J. Di Pantai “sampai dipantai Bajus memilih tempat yang agak terpencil buat memarkir jipnya…”

k. Di Vila “...Bajus membelokan mobilnya ke halaman sebuah vila mungil yang ternyata kemudian
sudah disewanya….”

l. Rumah Sakit “…ketegangan yang meliputi hatiku hanpir berakhir ketika becak berhenti di gerbang
rumah sakit tentara….”

Latar Waktu :

a. Sore hari “ ketiganya patuh. Ceria dibawah pohon nangka itu sampai matahari menyentuh garis
cakrawala.” (Tohari,Ahmad, 2008:7)

b. Malam hari “ jadi pada malam yang bening itu, tak ada anak Dukuh Paruk yang keluar halaman...”
(Tohari,Ahmad, 2008:7)

c. Pagi hari “ menjelang fajar tiba, kudengar burung sikakat mencecet si rumpun aur di belakang
rumah.” (Tohari,Ahmad, 2008:63)
Latar Suasana :

1. Tenang, tentram

“Sakarya merasa hawa dingin bertiup di kuduknya. Suara hiruk-pikuk bergalau dalam telinga. Dan tiba-
tiba Sakarya terkejut oleh sinar menyilaukan yang masuk matanya. Matahari pagi muncul di balik awan.
“Ah, boleh jadi benar, kematianku sudah dekat,” gumam Sakarya. Aneh, Sakarya merasakan
ketentraman dalam hati setelah bergumam demikian.”

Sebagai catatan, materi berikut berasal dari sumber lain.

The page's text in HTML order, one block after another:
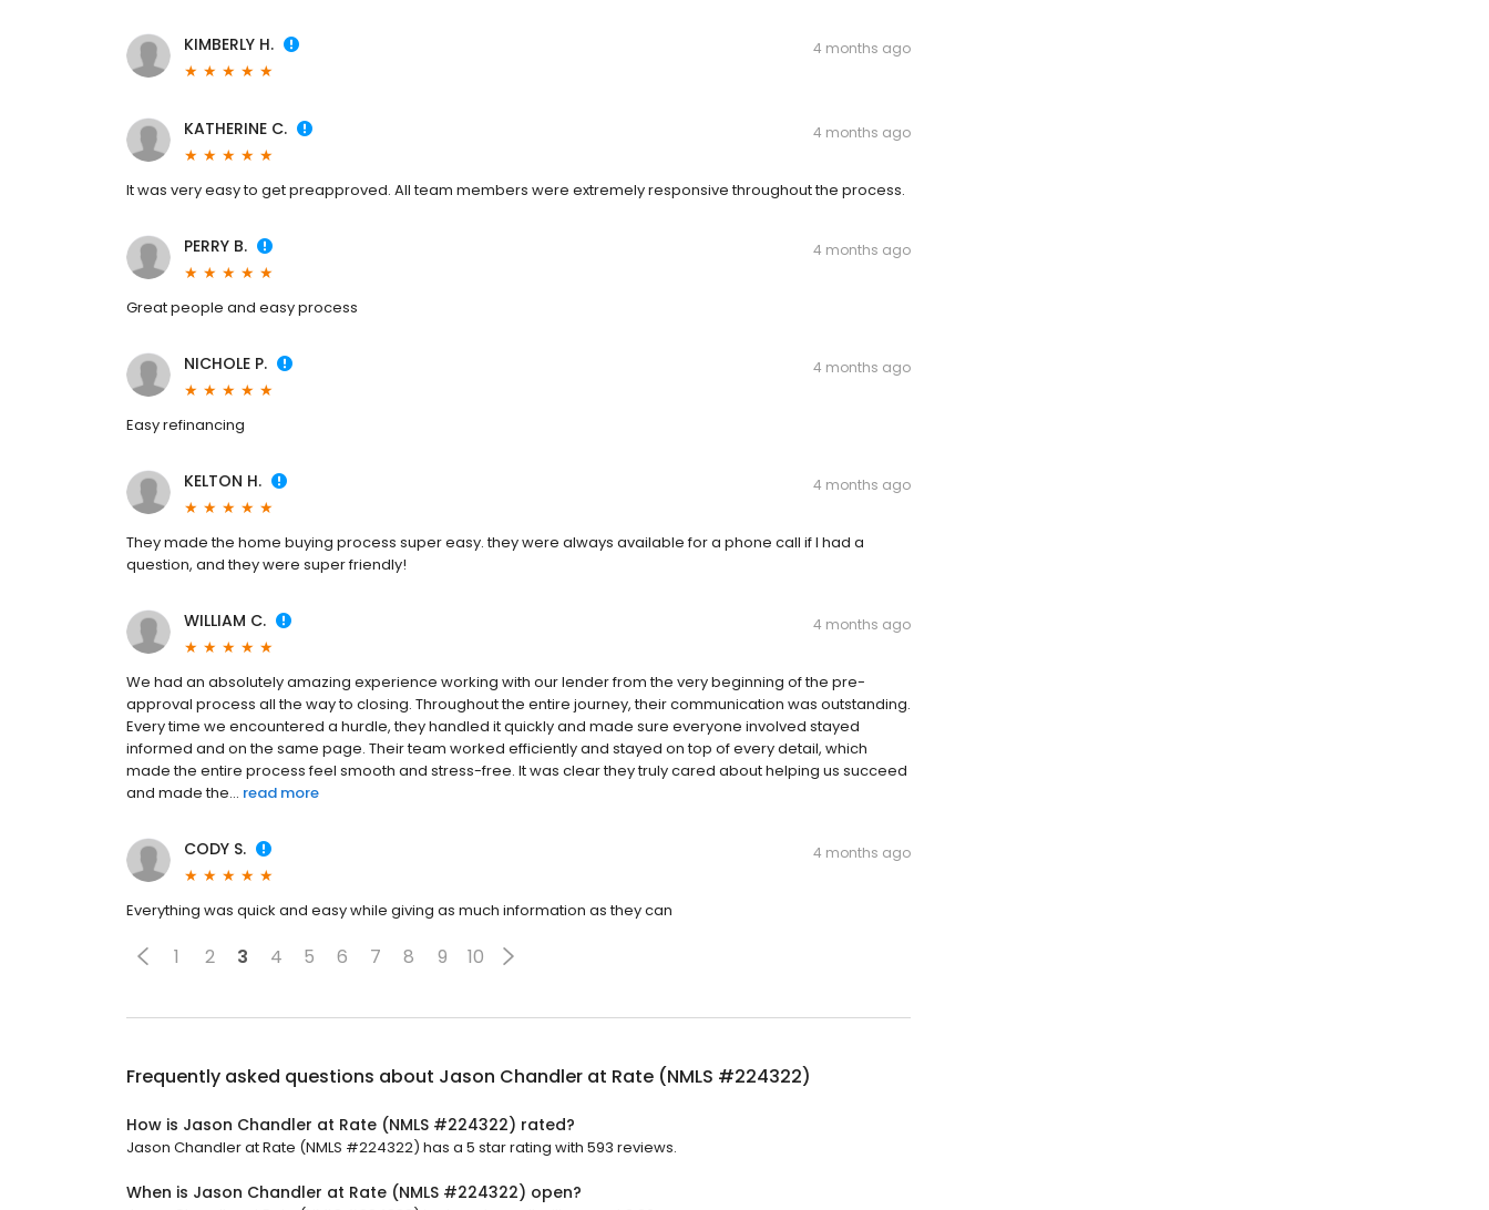
KIMBERLY H. 4 months ago
KATHERINE C. 4 months ago
It was very easy to get preapproved. All team members were extremely responsive throughout the process.
PERRY B. 4 months ago
Great people and easy process
NICHOLE P. 4 months ago
Easy refinancing
KELTON H. 4 months ago
They made the home buying process super easy. they were always available for a phone call if I had a
question, and they were super friendly!
WILLIAM C. 4 months ago
We had an absolutely amazing experience working with our lender from the very beginning of the pre-
approval process all the way to closing. Throughout the entire journey, their communication was outstanding.
Every time we encountered a hurdle, they handled it quickly and made sure everyone involved stayed
informed and on the same page. Their team worked efficiently and stayed on top of every detail, which
made the entire process feel smooth and stress-free. It was clear they truly cared about helping us succeed
and made the... read more
CODY S. 4 months ago
Everything was quick and easy while giving as much information as they can
1 2 3 4 5 6 7 8 9 10
Frequently asked questions about Jason Chandler at Rate (NMLS #224322)
How is Jason Chandler at Rate (NMLS #224322) rated?
Jason Chandler at Rate (NMLS #224322) has a 5 star rating with 593 reviews.
When is Jason Chandler at Rate (NMLS #224322) open?
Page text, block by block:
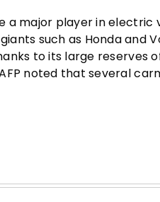
major player in electric
such as Honda and
to its large reserves
noted that several
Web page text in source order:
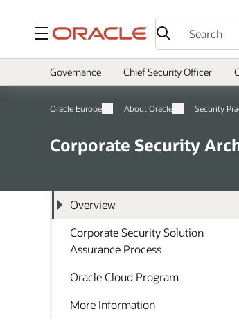
Menu
Governance Chief Security Officer
Oracle Europe About Oracle Security
Corporate Security
Overview
Corporate Security Solution
Assurance Process
Oracle Cloud Program
More Information
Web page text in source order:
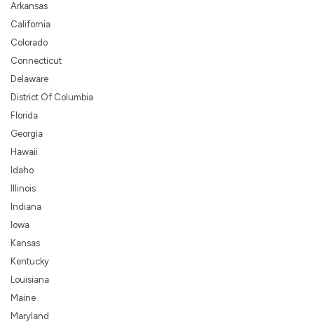
Arkansas
California
Colorado
Connecticut
Delaware
District Of Columbia
Florida
Georgia
Hawaii
Idaho
Illinois
Indiana
Iowa
Kansas
Kentucky
Louisiana
Maine
Maryland

2. Gembira, bangga, bahagia

“Kegembiraan itu lahir dan berkembang dari Dukuh Paruk. Berita cepat tersiar bahwa pada malam
perayaan Agustusan nanti Srintil akan kembali meronggeng. Kurang dua hari lagi, tetapi sudah banyak
orang bersiap-siap. Anka-anak mulai bertanya tentang uang jajan kepada orangtua mereka. Para
pedagang, dari pedagang toko sampai pedagang pecel bersiap dengan modal tambahan. Juga tukang
lotre putar yang selalu menggunakan kesempatan ketika banyak orang berhimpun.”

3. Tegang, genting

“Kenapa Jenganten?”

“Pusing, Nyai, pusing! Oh, hk. Napasku sesak. Dadaku sesak!”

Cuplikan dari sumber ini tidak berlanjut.